Biodiversity enables resilience and helps to cushion the impact of the many variables life can through at us. However, more and more, the world’s biodiversity is being decreased because of human actions. Scientists have confirmed that human activities have brought about the sixth mass extinction of species on the planet – it is estimated that species are going extinct at a rate about 1,000 times faster than normal. As these species disappear, the planet’s biodiversity drops.
While habitat destruction could be listed as a uniquely human “specialty,” and it seems everything we do causes some form of damage – we can identify one of the major causes of biodiversity loss: animal agriculture.
Vanishing Species, Vanishing Biodiversity
Animal agriculture could be considered one of today’s modern conveniences. Looking for something to eat for dinner? Just head to the grocery store and you’ll find shelves and shelves of food ready for you to cook up and eat. There’s no need to worry about catching your dinner, some large corporation has already done that for you! What could be the problem with that?

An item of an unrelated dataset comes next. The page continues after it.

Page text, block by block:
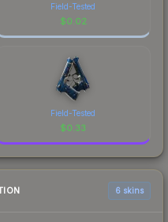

Well, the problem is that out of convenience and trends in diet, meat production has grown to a scale that is highly unsustainable. The average American will consume 58 pounds of beef a year, when multiplied by the 319 million other Americans, that adds up to a huge demand for beef.
When you consider the fact that it takes up to 160 times more land resources to produce beef than any other food, the role that animal agriculture plays in biodiversity loss becomes much clearer.
Livestock take up space … we mean a LOT of space. In fact, they occupy about 45 percent of land worldwide. And these animals are not native to many of these regions (if any); they were brought there by humans. So, for these animals to be on this land, something else needed to go.
In the United States, the intrusion of cattle grazing onto public lands impacts“14 percent of threatened or endangered animals and 33 percent of threatened or endangered plants.”
To protect lands designated for cattle grazing, the American wild horse has been subject to countless round-ups, and native wolf and coyotes have been hunted into oblivion. When these species disappear, biodiversity drops and the fundamental function of native ecosystems are altered (usually for the worse).
Replacing Diversity With Monocultures
Another major player in the disappearance of the world’s biodiversity is the production of livestock feed. Yes, the crops that are grown to feed the animals that are pushing other species out of their native habitats are causing problems too.
Around 99 percent of chickens, 99 percent of turkeys, 78 percent of cattle, and 98 percent of pigs in the United States are raised in factory farms. Efficiency is the goal in raising these animals, so there are fed a diet predominantly composed of wheat, corn, and soy (with some antibiotics and hormones) to make these animals reach market weight more quickly.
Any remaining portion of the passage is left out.